YOUR OBJECTIVE — Which lines of the data below contain "Pacheco"? Please show them all.

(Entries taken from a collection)
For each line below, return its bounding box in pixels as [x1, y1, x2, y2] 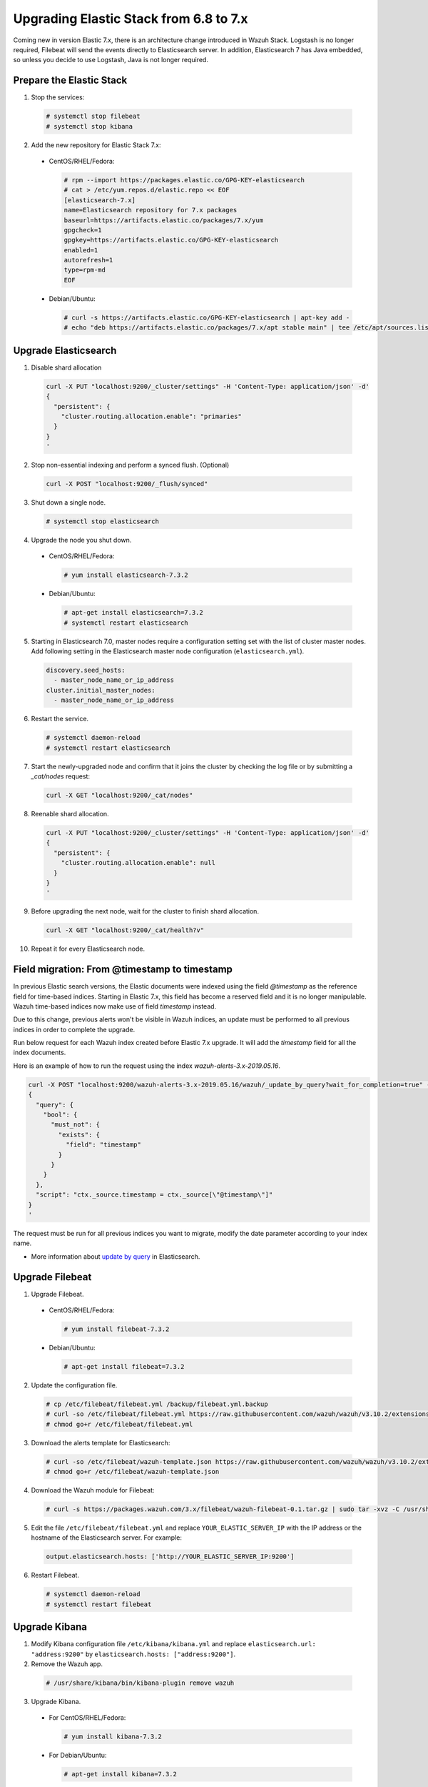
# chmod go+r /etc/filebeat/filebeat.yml [46, 1420, 193, 1428]
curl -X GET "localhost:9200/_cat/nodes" [46, 791, 193, 799]
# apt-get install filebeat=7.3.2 [63, 1362, 185, 1370]
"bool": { [43, 1111, 78, 1119]
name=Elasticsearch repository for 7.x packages [63, 206, 238, 214]
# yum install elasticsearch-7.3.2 [63, 571, 188, 579]
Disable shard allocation [31, 363, 102, 372]
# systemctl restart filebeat [46, 1600, 152, 1608]
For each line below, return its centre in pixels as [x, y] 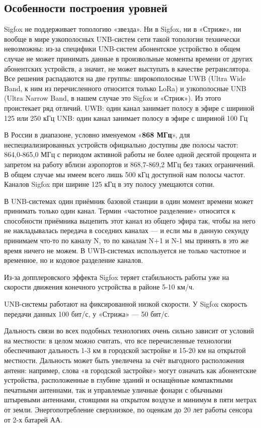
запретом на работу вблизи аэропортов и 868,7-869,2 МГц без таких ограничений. [130, 164]
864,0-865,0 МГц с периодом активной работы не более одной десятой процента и [130, 154]
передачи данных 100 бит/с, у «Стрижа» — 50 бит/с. [87, 313]
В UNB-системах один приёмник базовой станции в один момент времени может [129, 201]
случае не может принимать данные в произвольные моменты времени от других [128, 58]
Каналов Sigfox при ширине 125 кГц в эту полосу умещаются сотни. [109, 184]
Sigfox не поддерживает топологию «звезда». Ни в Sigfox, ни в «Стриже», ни [123, 29]
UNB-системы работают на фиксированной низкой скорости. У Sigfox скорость [126, 304]
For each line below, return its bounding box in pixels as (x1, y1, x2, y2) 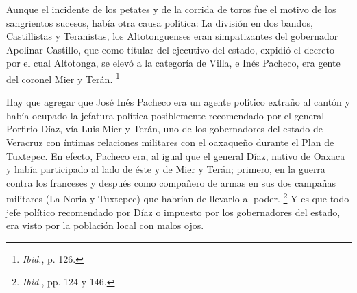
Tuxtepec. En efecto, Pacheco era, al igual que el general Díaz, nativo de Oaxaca (6, 148, 345, 163)
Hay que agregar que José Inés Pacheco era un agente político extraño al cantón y (6, 95, 350, 109)
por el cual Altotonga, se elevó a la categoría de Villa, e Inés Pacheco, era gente (6, 56, 341, 70)
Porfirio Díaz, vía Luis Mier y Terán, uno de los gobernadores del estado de (6, 121, 323, 136)
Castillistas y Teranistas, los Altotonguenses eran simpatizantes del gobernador (6, 29, 338, 43)
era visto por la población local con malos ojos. (6, 218, 204, 233)
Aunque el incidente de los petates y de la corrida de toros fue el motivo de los (6, 2, 336, 16)
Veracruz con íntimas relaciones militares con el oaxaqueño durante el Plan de (6, 135, 334, 149)
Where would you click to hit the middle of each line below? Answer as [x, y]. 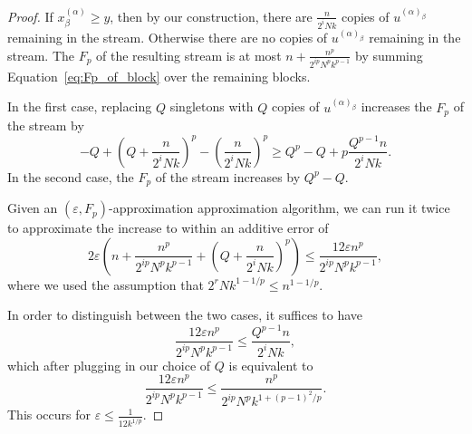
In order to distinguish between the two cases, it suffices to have [185, 315]
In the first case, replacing [80, 106]
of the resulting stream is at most [189, 55]
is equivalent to [271, 365]
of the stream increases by [228, 176]
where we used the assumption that [106, 284]
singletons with [212, 106]
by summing [389, 55]
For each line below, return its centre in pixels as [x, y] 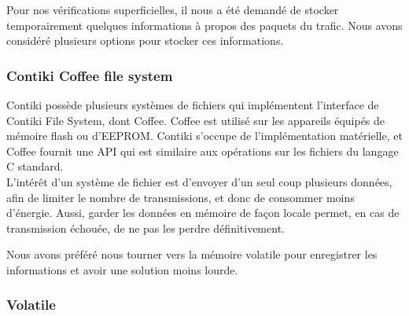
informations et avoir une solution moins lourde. [122, 269]
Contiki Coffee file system [90, 75]
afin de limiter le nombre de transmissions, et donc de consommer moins [181, 197]
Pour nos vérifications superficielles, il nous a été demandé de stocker [173, 9]
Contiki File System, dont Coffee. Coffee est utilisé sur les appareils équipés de [196, 120]
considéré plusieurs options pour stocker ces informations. [145, 40]
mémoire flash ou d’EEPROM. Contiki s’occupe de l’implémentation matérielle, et [204, 136]
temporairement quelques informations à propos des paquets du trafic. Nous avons [204, 25]
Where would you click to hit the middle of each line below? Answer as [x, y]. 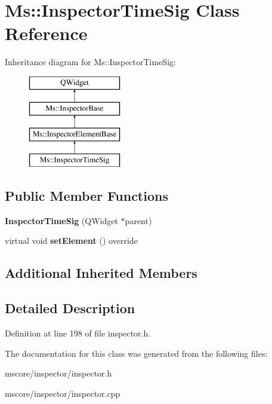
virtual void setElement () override [71, 241]
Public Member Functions [86, 196]
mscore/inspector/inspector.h [58, 373]
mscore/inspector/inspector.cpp [63, 393]
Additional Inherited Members [101, 273]
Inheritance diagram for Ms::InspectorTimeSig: [90, 62]
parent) [138, 220]
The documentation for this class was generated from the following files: [136, 353]
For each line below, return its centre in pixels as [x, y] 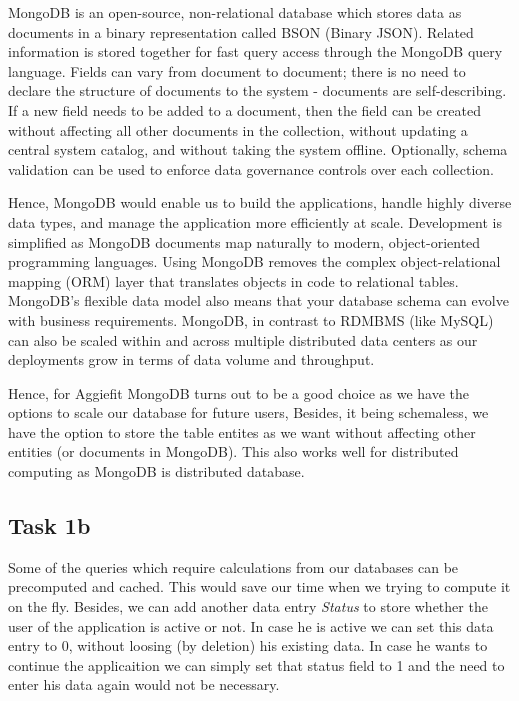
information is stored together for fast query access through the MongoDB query [255, 51]
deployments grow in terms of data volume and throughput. [191, 359]
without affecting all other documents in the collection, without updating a [238, 129]
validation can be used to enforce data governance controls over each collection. [251, 168]
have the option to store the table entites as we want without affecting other [242, 431]
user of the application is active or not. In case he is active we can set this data [251, 625]
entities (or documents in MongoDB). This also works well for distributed [233, 451]
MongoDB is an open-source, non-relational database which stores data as [235, 12]
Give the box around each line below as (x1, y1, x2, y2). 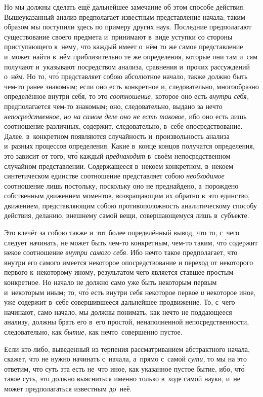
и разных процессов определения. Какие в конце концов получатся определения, (4, 140, 255, 151)
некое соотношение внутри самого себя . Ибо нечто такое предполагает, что (4, 247, 238, 258)
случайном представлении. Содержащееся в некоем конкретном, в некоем (4, 160, 234, 171)
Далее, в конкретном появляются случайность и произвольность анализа (4, 130, 230, 141)
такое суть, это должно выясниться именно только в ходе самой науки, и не (4, 373, 240, 384)
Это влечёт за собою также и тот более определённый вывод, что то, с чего (4, 227, 240, 238)
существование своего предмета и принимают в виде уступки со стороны (4, 31, 233, 42)
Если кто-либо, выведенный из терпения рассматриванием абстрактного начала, (4, 343, 250, 354)
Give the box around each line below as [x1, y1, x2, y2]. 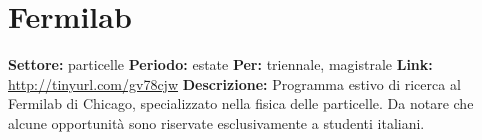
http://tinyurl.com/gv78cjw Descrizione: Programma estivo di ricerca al [8, 73, 461, 94]
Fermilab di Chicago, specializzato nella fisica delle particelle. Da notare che [8, 93, 474, 114]
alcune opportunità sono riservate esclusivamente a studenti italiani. [8, 112, 425, 133]
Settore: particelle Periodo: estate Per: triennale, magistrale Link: [8, 54, 433, 75]
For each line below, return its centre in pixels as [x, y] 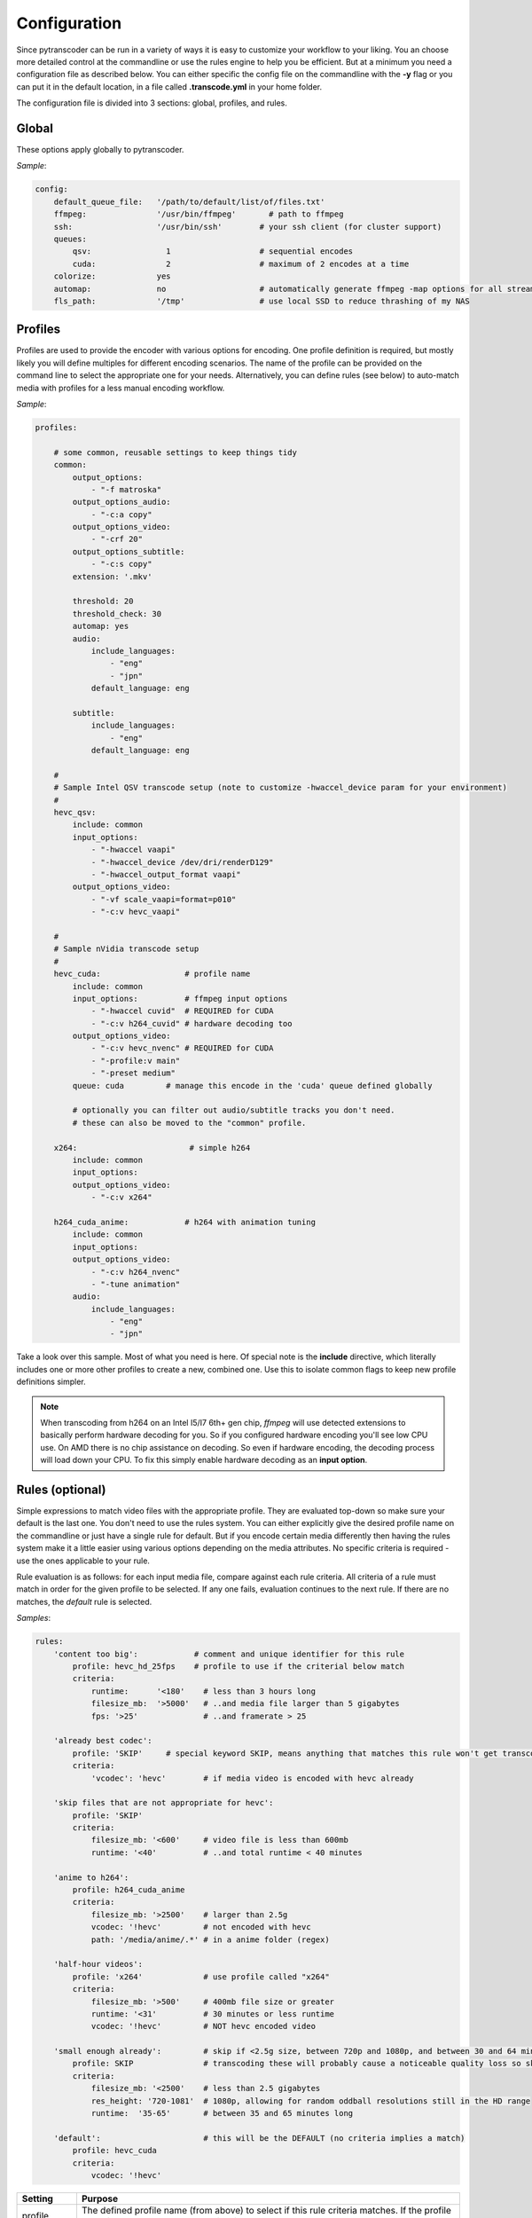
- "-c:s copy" [121, 564]
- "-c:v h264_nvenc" [136, 1272]
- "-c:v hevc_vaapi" [136, 912]
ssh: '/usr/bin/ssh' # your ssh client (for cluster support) [248, 227]
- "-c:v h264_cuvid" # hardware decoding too [192, 1023]
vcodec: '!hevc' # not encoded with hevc [201, 1927]
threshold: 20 [103, 602]
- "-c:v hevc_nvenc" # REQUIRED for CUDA [182, 1048]
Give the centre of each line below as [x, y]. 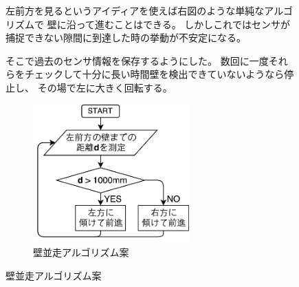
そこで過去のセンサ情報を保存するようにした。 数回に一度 [137, 60]
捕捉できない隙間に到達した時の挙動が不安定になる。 [126, 38]
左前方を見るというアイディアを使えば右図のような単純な [135, 10]
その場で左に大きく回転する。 [105, 87]
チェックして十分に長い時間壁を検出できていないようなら [154, 74]
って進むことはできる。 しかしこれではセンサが [183, 24]
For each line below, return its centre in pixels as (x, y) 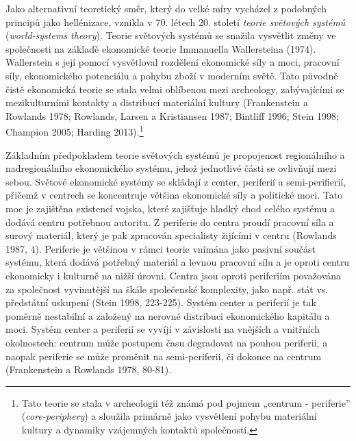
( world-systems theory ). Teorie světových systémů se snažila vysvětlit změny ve (171, 35)
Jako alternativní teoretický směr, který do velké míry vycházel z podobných (166, 8)
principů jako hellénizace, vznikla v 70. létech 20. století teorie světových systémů (176, 22)
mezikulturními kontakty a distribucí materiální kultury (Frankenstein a (157, 102)
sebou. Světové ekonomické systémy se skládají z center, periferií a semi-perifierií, (176, 181)
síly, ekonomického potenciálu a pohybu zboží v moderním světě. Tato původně (172, 75)
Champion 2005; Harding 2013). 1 (75, 130)
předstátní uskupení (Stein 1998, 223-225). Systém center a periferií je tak (161, 302)
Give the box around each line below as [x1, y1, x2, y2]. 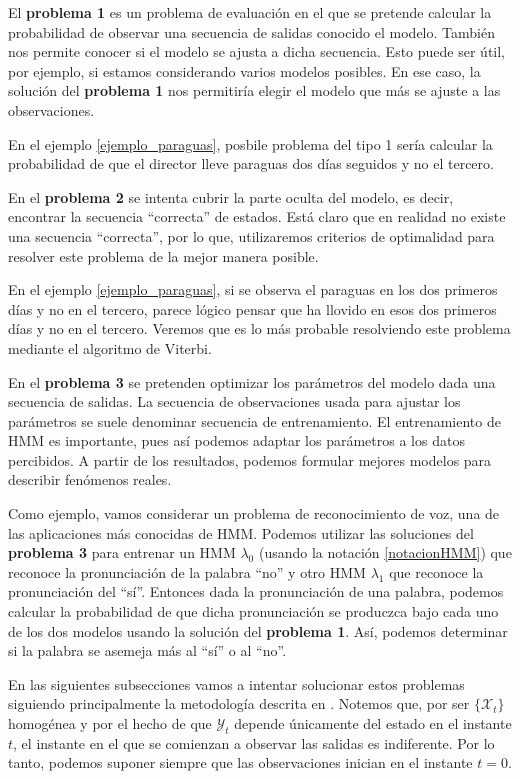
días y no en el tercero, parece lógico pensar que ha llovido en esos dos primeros [8, 298, 497, 319]
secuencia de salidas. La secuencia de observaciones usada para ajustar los [8, 391, 461, 412]
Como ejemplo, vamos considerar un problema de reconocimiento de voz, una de [8, 503, 500, 524]
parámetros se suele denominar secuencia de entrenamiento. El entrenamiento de [8, 410, 501, 431]
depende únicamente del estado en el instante [234, 713, 512, 733]
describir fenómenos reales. [8, 469, 172, 490]
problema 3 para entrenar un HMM [8, 542, 236, 563]
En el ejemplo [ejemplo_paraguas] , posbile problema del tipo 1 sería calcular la [8, 133, 493, 154]
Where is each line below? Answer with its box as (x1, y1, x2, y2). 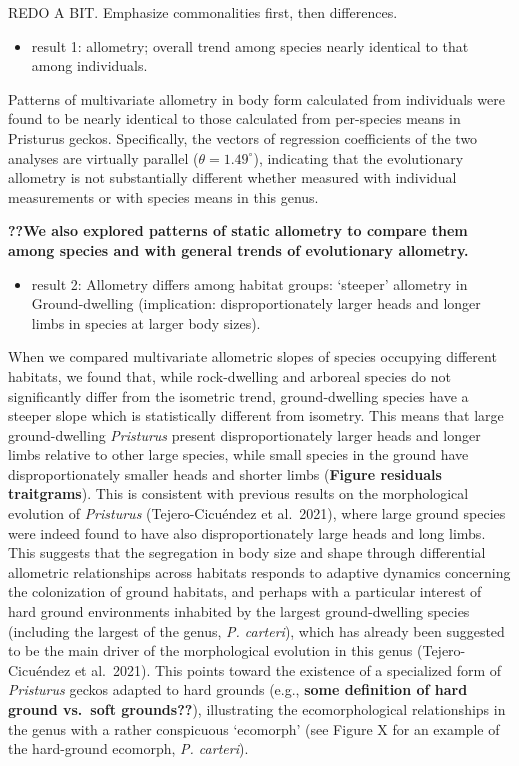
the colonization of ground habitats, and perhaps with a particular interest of (8, 581, 482, 602)
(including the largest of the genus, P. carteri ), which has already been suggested (8, 620, 505, 641)
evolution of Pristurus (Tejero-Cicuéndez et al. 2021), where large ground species (8, 503, 506, 524)
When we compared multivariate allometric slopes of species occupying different (8, 346, 497, 367)
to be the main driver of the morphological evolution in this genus (8, 640, 413, 661)
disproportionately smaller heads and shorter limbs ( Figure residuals (8, 463, 442, 484)
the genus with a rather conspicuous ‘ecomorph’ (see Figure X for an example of (8, 718, 500, 739)
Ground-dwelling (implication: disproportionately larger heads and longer (31, 293, 481, 314)
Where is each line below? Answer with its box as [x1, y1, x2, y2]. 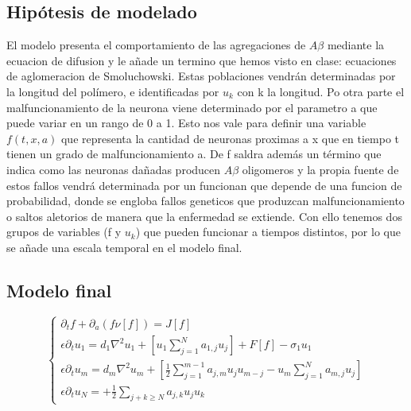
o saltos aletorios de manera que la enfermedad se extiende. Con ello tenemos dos [6, 207, 402, 224]
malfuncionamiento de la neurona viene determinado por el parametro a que [6, 99, 378, 115]
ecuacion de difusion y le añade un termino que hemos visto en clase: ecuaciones [6, 52, 397, 68]
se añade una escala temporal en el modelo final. [6, 238, 242, 255]
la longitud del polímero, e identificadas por [6, 83, 219, 99]
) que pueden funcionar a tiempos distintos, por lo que [135, 223, 401, 240]
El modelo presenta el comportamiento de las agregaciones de [6, 37, 306, 53]
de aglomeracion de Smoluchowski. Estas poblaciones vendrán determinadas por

SOLUTION —
Tuxtepec. En efecto, Pacheco era, al igual que el general Díaz, nativo de Oaxaca (6, 148, 345, 163)
Hay que agregar que José Inés Pacheco era un agente político extraño al cantón y (6, 95, 350, 109)
por el cual Altotonga, se elevó a la categoría de Villa, e Inés Pacheco, era gente (6, 56, 341, 70)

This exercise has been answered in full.